Aoibheann responded by saying that, in fact, the relationship with the multiples has seen dramatic improvement in their own practices around surplus food. On the latter point, she said nothing would give her greater pleasure than to announce the closure of FoodCloud because it was no longer needed. That speech is someway off. 

Aoibheann does believe, though, that, over the next five years, Ireland can become a leader in the circular food economy and in harnessing the positive impact of food sharing.

The one cohort in the food waste scenario that FoodCloud do not work with is Irish households, which account for the largest portion of food waste, 26% of the 835,000 tonnes, approximately €1.2 billion worth of food, costing each household an average of €700 per annum. 

In other words, you and I are the biggest offenders of all. Perhaps it’s time we started our own mini-FoodClouds at home. We often complain that we can do nothing as individuals when it comes to climate change; well, cutting down our own food waste at home is, at the very least, a start.

TABLE TALK

One of my favourite chefs, Meadhbh Halton of Meb’s Veg, is staging a pop-up Supper Club (March 9), in the equally fabulous Sonflour, on Castle Street, in Cork.
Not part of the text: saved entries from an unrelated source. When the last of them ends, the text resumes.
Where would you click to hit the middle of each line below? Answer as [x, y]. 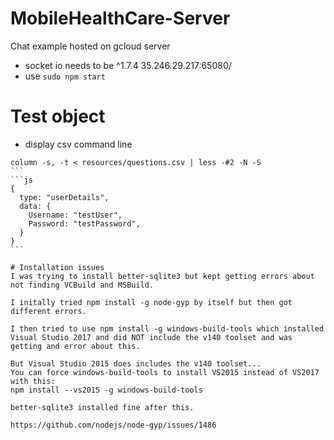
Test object [58, 116]
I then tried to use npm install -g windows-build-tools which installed [167, 328]
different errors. [48, 311]
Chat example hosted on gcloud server [90, 46]
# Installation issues [57, 267]
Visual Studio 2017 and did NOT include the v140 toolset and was [151, 337]
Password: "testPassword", [84, 223]
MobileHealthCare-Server [120, 18]
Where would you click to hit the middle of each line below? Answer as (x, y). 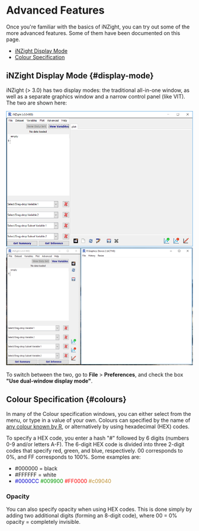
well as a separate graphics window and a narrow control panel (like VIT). (96, 96)
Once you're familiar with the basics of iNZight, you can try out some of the (98, 27)
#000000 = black (36, 468)
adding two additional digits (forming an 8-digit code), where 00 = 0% (92, 516)
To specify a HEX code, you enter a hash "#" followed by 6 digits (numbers (98, 438)
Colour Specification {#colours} (66, 400)
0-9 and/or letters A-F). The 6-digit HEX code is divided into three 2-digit (95, 444)
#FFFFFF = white (36, 475)

Not only is the menu fully vegan (and gluten-free), but it is focused on celebrating fresh, local, seasonal spring veg during that annual period of privation, the Hungry Gap. 

However, I’ve no doubt Meadhbh will deliver in spades at what promises to be a delightful evening of family-style shared dining. Tickets: €60, including seasonal non-alcoholic beverage with wines/beverages for sale on the night.

Click here.

The 5th Polish Winefest (March 29) takes place in Dublin’s Fumbally, a few weeks away yet, but early bird tickets (€69, until March 20) are now on sale for An Evening with Beata: Queen of Polish Sparkling Wine (March 28) which sees Beata Janton showcase her Polish sparkling wines with a menu of Irish seafood, including oysters, at Sea Shanty Blackrock, in Dublin.

Click here.

TODAY’S SPECIAL

FoodCloud Cloudy Apple Juice.
FoodCloud Cloudy Apple Juice.

In 2020, the Irish Food Writers Guild gave Falling Fruit Ireland a special community award at our annual food awards, one of the most prestigious such accolades in Ireland, for their work in collecting surplus fruit and vegetables left over on the land after harvest. 

Very naturally, they approached FoodCloud with the literal and metaphorical fruits of their labours but that surplus of fresh produce was too much for even FoodCloud to use in its entirety. 

Instead, FoodCloud created Cloudy Apple Juice, a delicious fresh juice using surplus apples from Falling Fruit. What’s more, the sweet nectar with a refreshing tart undertone bears a hint of the musk of many of the heritage apples contained within, a flavour spectrum that truly revealed itself when I used the juice in an exquisite homemade apple sorbet.